What is expected — Each entry below should be given again exactly; the pictures stay out.

Extracted data —
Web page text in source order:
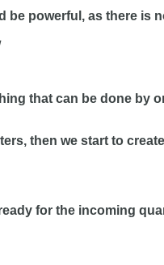
powerful, as there is
that can be done by
then we start to
for the incoming
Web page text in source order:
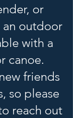
or
outdoor
with a
canoe.
friends
so please
reach out

Exercise solution —
Web page text in source order:
powerful, as there is
that can be done by
then we start to
for the incoming
Web page text in source order:
or
outdoor
with a
canoe.
friends
so please
reach out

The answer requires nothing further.